Lino fu il primo mistero con il quale Irene dovette confrontarsi. Era nato per essere, così come chiunque al paese. A Fosco si veniva al mondo con una propria origine e un proprio destino, e non c’era da aver voglia di cambiare. Era così e basta. A suo modo, però, il figlio di Totonnu era un rivoluzionario. Diceva sempre: «Ce lo dico a mio padre» ma del padre gli importava poco o niente. Regalava le sue pistole giocattolo e si agghindava con certe collane di pasta che lui stesso confezionava. Sorrideva al presente, strizzando gli occhi e sollevando al cielo il naso a punta.
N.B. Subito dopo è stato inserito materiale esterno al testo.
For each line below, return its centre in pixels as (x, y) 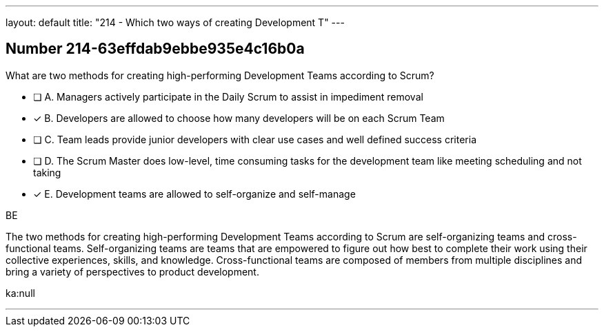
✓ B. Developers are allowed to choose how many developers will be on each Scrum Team (239, 118)
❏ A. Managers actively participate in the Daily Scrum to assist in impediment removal (228, 96)
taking (47, 172)
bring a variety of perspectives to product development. (132, 271)
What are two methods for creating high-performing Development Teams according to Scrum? (220, 75)
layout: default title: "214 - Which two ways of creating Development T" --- (175, 22)
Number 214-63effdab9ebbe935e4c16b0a (155, 49)
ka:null (20, 293)
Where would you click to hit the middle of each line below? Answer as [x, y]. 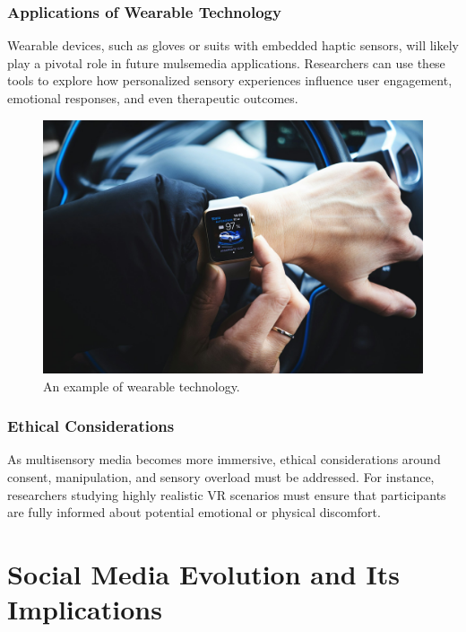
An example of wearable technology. [142, 386]
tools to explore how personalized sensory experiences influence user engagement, [230, 80]
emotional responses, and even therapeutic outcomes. [153, 98]
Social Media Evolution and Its [203, 573]
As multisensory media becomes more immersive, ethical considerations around [224, 459]
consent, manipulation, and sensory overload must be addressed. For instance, [221, 476]
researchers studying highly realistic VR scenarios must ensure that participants [227, 494]
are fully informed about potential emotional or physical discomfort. [194, 512]
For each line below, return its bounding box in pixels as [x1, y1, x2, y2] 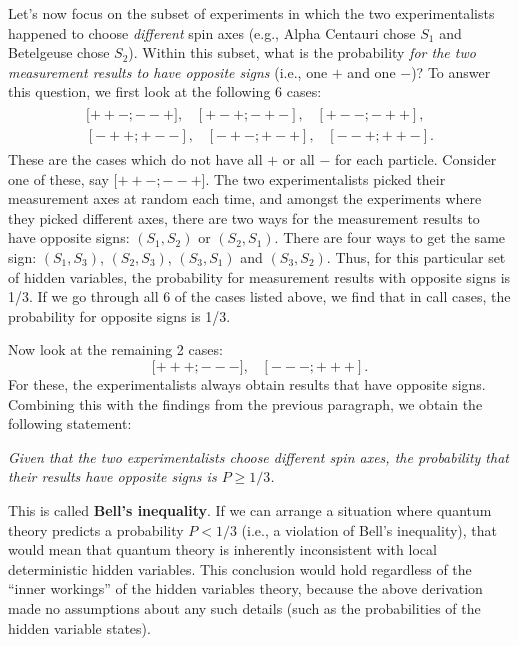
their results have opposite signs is [8, 466, 217, 487]
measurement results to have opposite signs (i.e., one [8, 61, 328, 82]
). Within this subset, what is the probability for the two [128, 42, 476, 63]
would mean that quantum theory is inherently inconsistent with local [8, 539, 437, 560]
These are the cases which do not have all [8, 149, 263, 170]
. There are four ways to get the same [274, 227, 506, 248]
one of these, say [8, 168, 109, 189]
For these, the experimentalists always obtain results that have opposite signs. [8, 374, 486, 394]
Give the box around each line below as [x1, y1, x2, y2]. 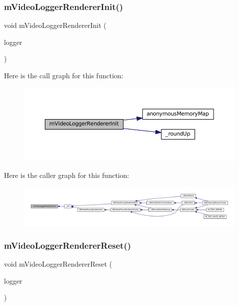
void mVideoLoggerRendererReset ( [4, 258, 112, 269]
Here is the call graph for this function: [4, 70, 123, 80]
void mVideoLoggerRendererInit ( [4, 20, 107, 30]
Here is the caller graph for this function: [4, 169, 129, 180]
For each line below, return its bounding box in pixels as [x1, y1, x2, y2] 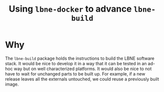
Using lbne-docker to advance [9, 3, 132, 15]
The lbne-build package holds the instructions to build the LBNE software [5, 55, 155, 61]
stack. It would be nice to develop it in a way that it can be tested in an [5, 60, 147, 66]
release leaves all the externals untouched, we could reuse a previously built [5, 76, 159, 82]
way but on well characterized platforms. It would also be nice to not [14, 66, 152, 72]
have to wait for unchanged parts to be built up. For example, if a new [5, 71, 145, 76]
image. [5, 81, 19, 87]
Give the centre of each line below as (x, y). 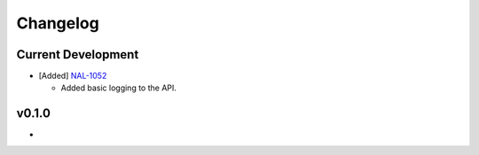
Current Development (78, 54)
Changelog (58, 23)
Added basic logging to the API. (119, 88)
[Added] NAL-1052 (73, 76)
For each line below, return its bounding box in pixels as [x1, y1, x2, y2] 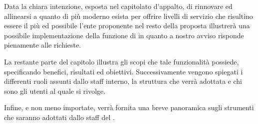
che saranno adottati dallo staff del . [4, 112, 115, 122]
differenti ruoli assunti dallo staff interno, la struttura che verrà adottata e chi [4, 76, 242, 86]
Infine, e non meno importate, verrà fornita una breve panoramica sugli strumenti [4, 102, 254, 113]
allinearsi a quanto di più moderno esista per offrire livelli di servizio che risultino [4, 10, 253, 21]
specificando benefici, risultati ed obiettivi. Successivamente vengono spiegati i [4, 66, 243, 76]
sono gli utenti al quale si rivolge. [4, 85, 106, 96]
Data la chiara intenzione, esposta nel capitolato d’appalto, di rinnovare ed [4, 1, 233, 11]
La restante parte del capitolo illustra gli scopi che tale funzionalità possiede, [4, 56, 239, 66]
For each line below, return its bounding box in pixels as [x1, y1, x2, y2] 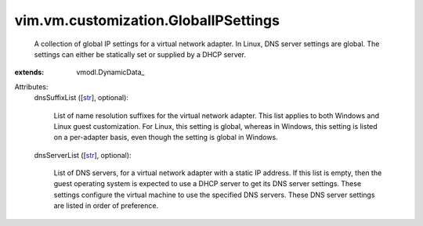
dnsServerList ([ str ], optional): [34, 150, 132, 160]
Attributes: [14, 82, 49, 91]
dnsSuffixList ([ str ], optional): [34, 93, 129, 102]
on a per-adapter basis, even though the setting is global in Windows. [53, 133, 278, 142]
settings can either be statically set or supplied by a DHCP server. [34, 49, 247, 59]
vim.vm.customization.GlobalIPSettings [14, 12, 280, 29]
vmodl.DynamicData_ [76, 67, 145, 77]
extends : [14, 67, 45, 77]
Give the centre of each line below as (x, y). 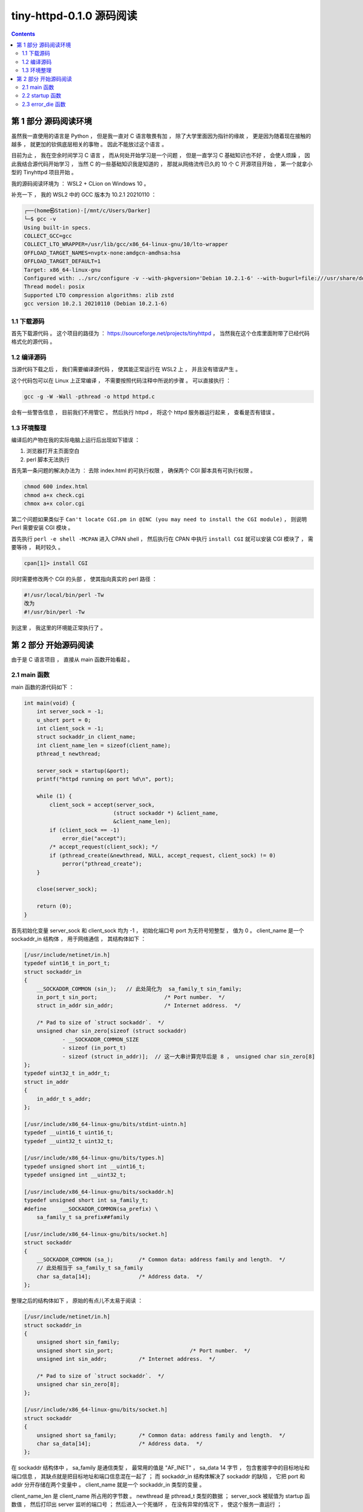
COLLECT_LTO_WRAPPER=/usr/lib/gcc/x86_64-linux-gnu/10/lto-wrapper (126, 244)
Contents (23, 34)
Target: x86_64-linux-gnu (62, 270)
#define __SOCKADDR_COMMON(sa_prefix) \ (91, 1209)
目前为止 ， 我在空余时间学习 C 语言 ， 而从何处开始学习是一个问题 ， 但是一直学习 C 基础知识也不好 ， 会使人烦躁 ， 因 (161, 155)
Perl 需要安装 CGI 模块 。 (42, 528)
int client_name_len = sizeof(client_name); (104, 745)
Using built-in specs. (57, 227)
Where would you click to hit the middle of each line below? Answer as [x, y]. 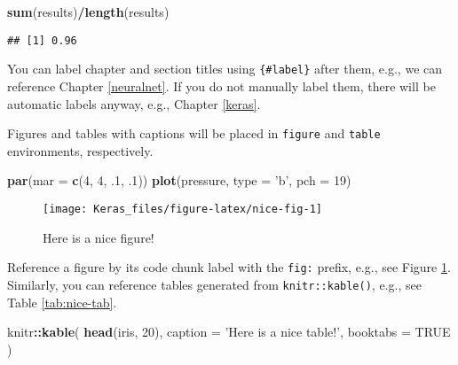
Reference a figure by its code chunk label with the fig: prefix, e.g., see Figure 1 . [229, 267]
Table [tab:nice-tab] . [62, 302]
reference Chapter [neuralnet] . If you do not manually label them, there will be [221, 85]
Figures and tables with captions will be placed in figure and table [194, 133]
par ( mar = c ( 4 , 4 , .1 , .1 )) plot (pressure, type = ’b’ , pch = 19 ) [179, 180]
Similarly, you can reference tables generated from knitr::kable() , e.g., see [214, 284]
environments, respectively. [80, 150]
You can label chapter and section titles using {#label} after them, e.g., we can [225, 69]
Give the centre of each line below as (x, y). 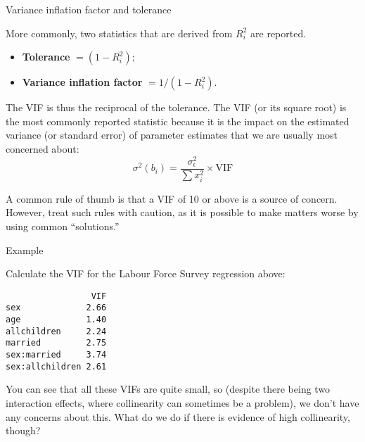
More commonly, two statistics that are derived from (119, 33)
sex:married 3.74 (56, 355)
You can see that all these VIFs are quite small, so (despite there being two (168, 389)
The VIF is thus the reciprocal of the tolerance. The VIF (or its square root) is (176, 107)
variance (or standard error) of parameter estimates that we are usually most (172, 135)
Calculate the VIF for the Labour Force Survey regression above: (146, 273)
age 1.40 (56, 320)
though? (23, 430)
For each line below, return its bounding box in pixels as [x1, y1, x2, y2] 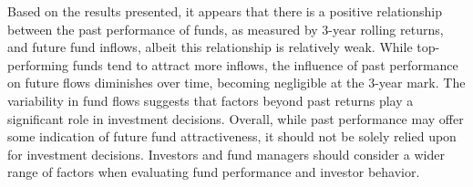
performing [7, 55, 68, 74]
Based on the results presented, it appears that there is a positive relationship [7, 2, 442, 20]
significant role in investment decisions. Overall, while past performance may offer [7, 109, 464, 128]
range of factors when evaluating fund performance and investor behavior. [7, 162, 420, 182]
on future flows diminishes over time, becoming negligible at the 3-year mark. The [7, 73, 466, 92]
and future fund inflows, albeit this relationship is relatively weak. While [7, 37, 413, 57]
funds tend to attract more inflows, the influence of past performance [72, 55, 458, 74]
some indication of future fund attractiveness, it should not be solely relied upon [7, 127, 457, 146]
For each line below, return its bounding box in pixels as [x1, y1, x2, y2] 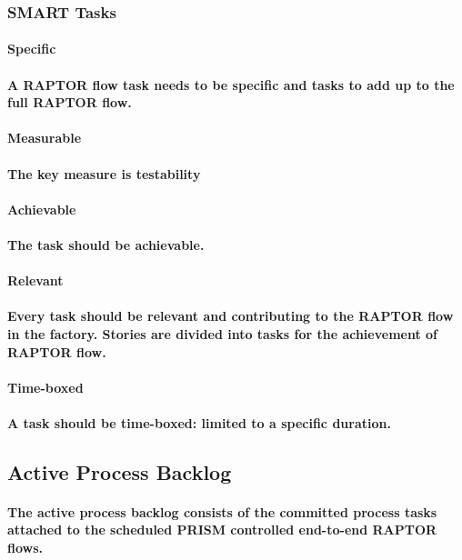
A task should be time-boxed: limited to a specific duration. [7, 413, 391, 432]
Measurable [7, 128, 82, 147]
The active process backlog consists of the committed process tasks [7, 502, 437, 521]
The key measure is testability [7, 164, 201, 183]
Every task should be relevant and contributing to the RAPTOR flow [7, 306, 454, 325]
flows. [7, 538, 44, 557]
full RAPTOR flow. [7, 93, 132, 112]
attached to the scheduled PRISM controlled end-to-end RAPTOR [7, 520, 437, 539]
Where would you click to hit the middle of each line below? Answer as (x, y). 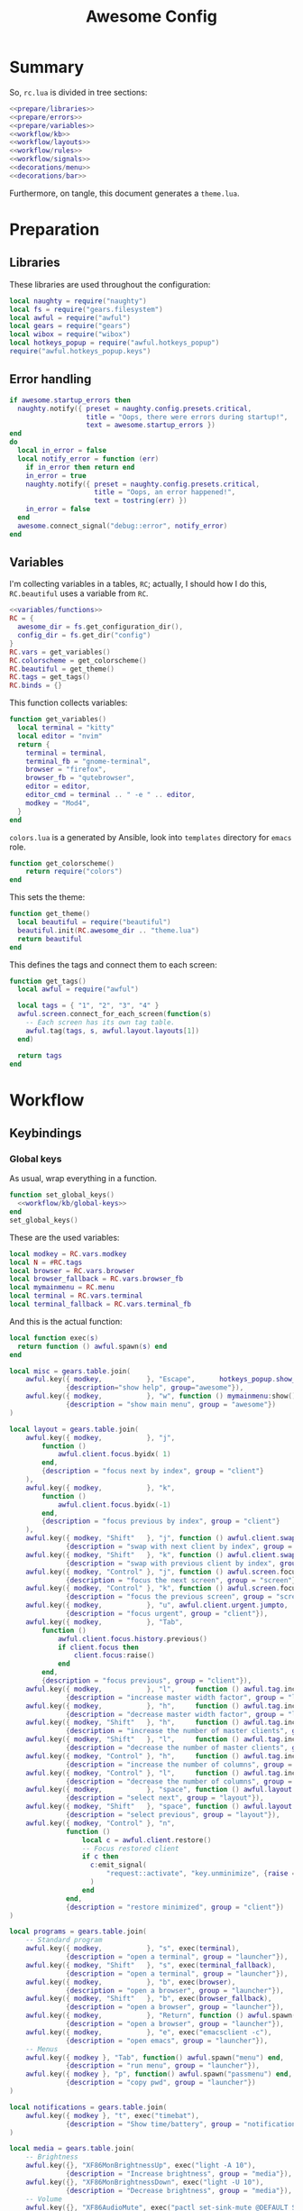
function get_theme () (50, 914)
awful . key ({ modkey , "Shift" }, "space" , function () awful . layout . (161, 1807)
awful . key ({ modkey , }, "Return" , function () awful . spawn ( (161, 2016)
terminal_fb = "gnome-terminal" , (88, 761)
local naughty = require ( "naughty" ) (78, 301)
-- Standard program (64, 1940)
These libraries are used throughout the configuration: (110, 284)
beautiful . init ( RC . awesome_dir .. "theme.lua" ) (109, 931)
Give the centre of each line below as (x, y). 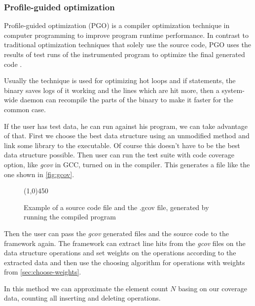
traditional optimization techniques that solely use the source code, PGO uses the (127, 45)
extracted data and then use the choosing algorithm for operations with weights (125, 262)
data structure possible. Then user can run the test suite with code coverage (119, 155)
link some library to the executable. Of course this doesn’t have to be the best (122, 145)
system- (233, 90)
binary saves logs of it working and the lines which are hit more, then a (112, 90)
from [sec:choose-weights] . (43, 272)
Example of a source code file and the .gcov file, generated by (116, 207)
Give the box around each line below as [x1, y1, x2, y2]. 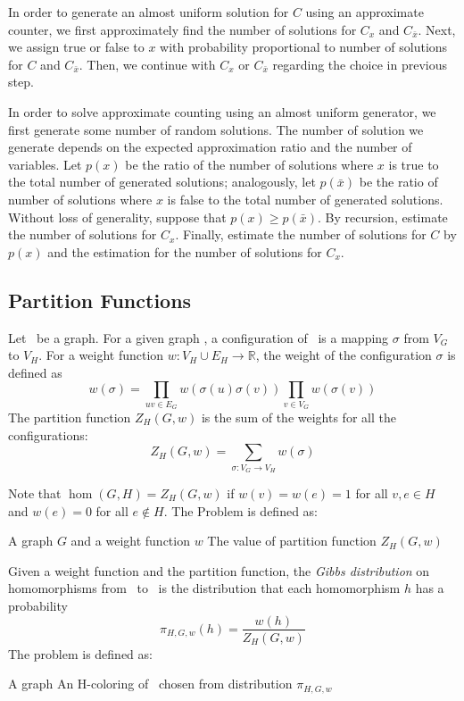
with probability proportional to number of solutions [160, 38, 448, 56]
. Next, [418, 20, 456, 38]
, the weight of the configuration [255, 346, 432, 364]
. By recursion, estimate [317, 207, 448, 226]
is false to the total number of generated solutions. [167, 189, 443, 208]
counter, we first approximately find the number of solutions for [8, 20, 357, 38]
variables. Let [8, 154, 82, 173]
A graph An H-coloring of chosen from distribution [8, 674, 293, 693]
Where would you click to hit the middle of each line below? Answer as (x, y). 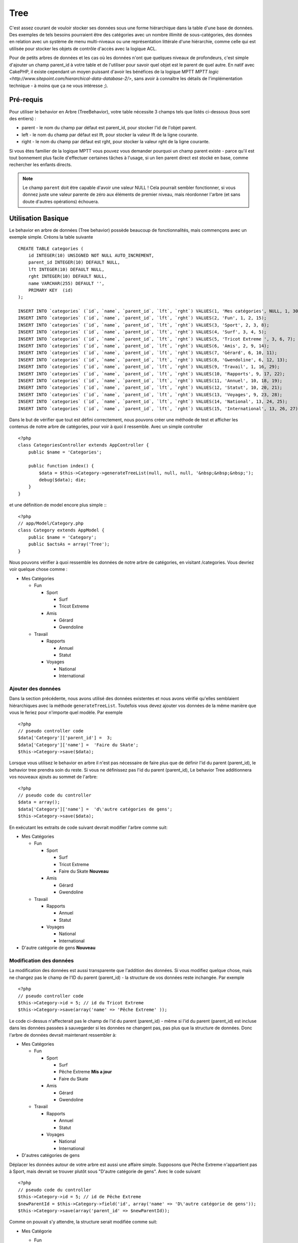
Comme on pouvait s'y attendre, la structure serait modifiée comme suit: (83, 1222)
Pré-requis (26, 100)
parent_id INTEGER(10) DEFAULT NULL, (74, 263)
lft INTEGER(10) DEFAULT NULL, (66, 269)
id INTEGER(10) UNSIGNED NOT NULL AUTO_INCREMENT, (91, 255)
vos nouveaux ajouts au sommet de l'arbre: (53, 777)
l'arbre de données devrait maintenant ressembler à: (63, 1035)
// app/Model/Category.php (51, 524)

Una mattina Gerardo, il figlio del verduraio, alzò la mano in classe: «’Ngiulinu è nu ricchiuni» disse. Lo disse così, senza troppe spiegazioni, tra un esercizio di matematica e l’ora di disegno. Lino si girò a guardare: «Che cos’è nu ricchiuni?» domandò. Irene chiuse il quaderno. Gli alunni restarono immobili ai propri posti, senza fiatare. L’insegnante si lasciò andare sulla sedia coi braccioli e mandò a chiamare il bidello: «Un bicchiere d’acqua, presto». Gerardo non tornò più a scuola. Qualcuno disse che lo avevano spedito da una zia di Reggio, dopo che il padre verduraio era stato investito, per sbaglio, da un furgoncino targato ZH.